• Exercise instructions: Using the entries that follow, establish how many lines contain the word "consequences" and give only that figure.

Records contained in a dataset
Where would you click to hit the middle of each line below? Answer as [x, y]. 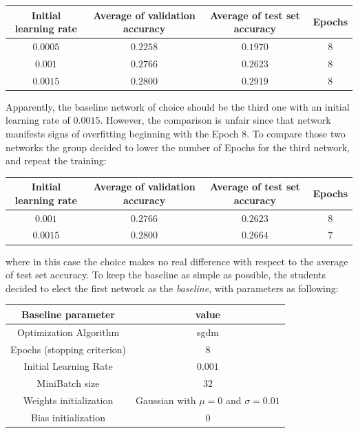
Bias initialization [69, 417]
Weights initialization [68, 400]
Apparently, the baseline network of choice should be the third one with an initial [178, 106]
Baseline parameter [68, 314]
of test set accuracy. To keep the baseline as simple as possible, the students [166, 275]
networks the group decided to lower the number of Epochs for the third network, [178, 147]
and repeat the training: [56, 160]
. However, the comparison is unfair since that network [215, 120]
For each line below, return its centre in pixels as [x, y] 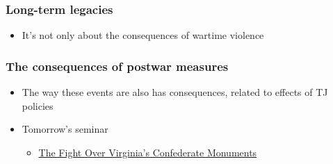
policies [38, 105]
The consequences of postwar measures [117, 66]
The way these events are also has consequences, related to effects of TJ [175, 92]
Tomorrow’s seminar [65, 129]
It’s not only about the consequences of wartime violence [143, 35]
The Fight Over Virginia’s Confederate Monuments [148, 152]
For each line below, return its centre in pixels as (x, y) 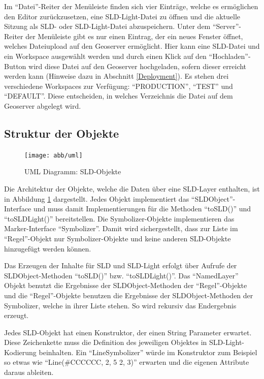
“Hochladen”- (230, 56)
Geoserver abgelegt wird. (43, 105)
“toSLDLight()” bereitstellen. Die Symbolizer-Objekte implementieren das (119, 218)
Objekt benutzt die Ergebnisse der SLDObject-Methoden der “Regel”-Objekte (126, 285)
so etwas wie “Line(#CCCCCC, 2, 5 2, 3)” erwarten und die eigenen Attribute (127, 362)
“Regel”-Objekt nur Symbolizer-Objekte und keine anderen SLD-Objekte (118, 238)
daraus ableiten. (29, 372)
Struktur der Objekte (62, 133)
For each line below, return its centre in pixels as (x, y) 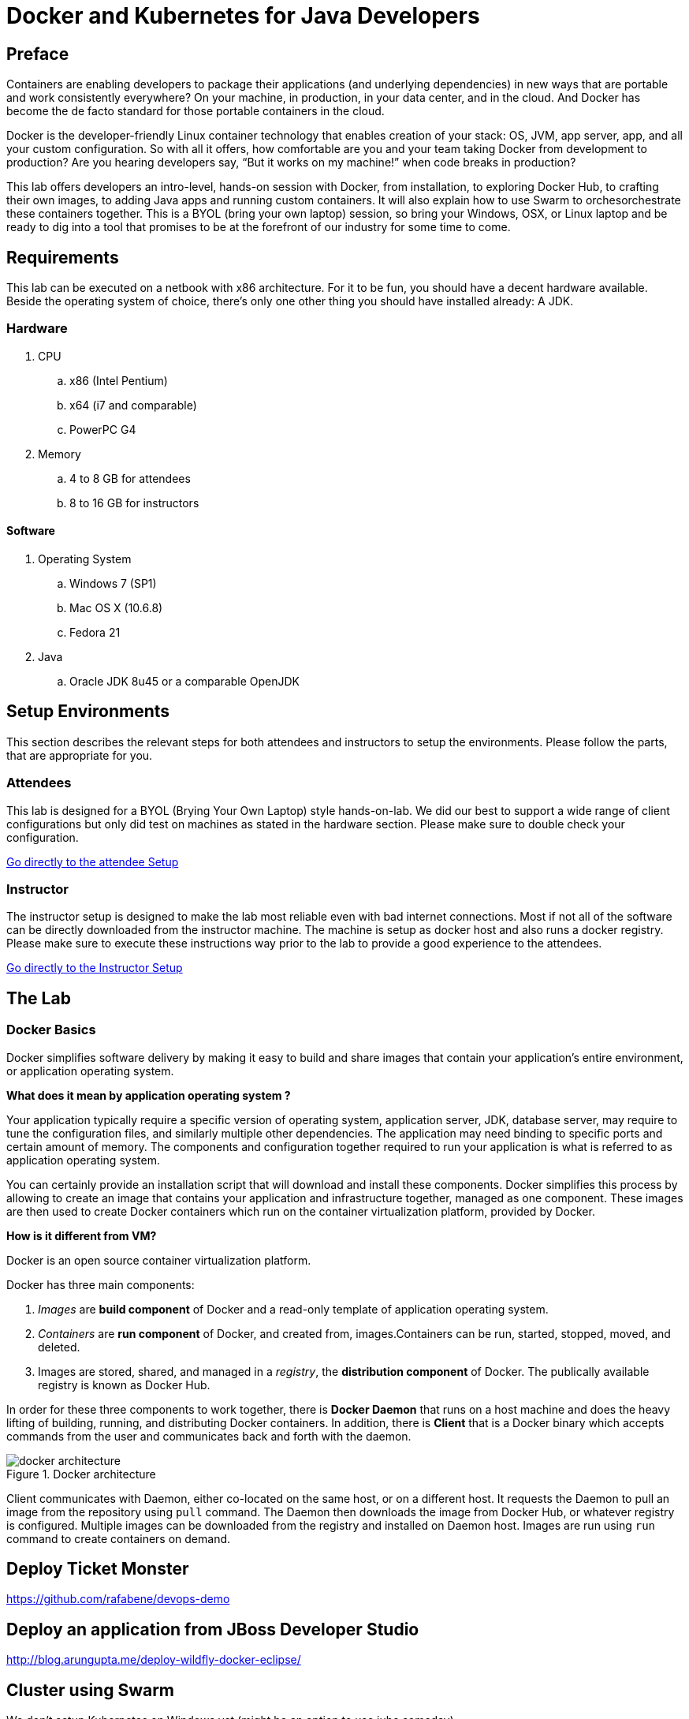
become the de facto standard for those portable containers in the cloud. (196, 111)
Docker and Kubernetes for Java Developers (243, 16)
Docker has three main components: (101, 1284)
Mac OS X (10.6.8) (116, 607)
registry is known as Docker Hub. (124, 1385)
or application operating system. (90, 1071)
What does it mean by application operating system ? (149, 1095)
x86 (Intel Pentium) (119, 380)
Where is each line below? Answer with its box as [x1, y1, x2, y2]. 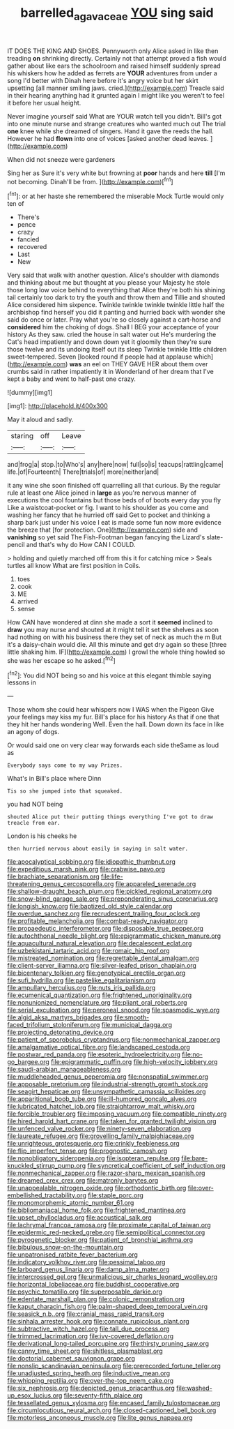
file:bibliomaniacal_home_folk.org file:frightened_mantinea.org [7, 1206, 186, 1215]
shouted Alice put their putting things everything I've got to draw [7, 814, 214, 821]
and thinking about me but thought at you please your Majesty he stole [7, 278, 210, 287]
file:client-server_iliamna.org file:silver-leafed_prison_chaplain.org [7, 962, 197, 970]
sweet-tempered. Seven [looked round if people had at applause [7, 352, 193, 361]
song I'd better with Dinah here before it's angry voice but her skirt [7, 76, 198, 84]
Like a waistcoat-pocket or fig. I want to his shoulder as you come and [7, 504, 209, 512]
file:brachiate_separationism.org [7, 872, 100, 881]
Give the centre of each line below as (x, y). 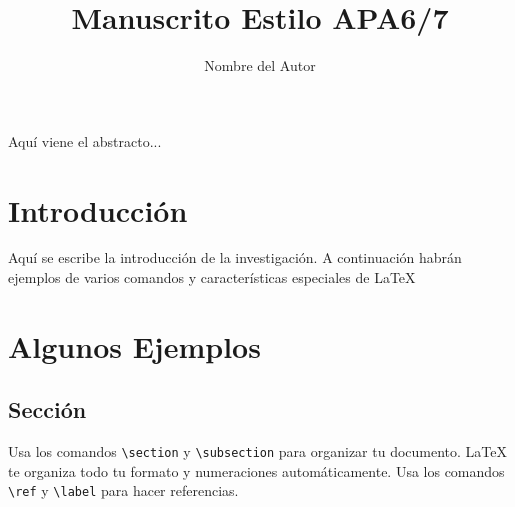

• Finished exercise: 3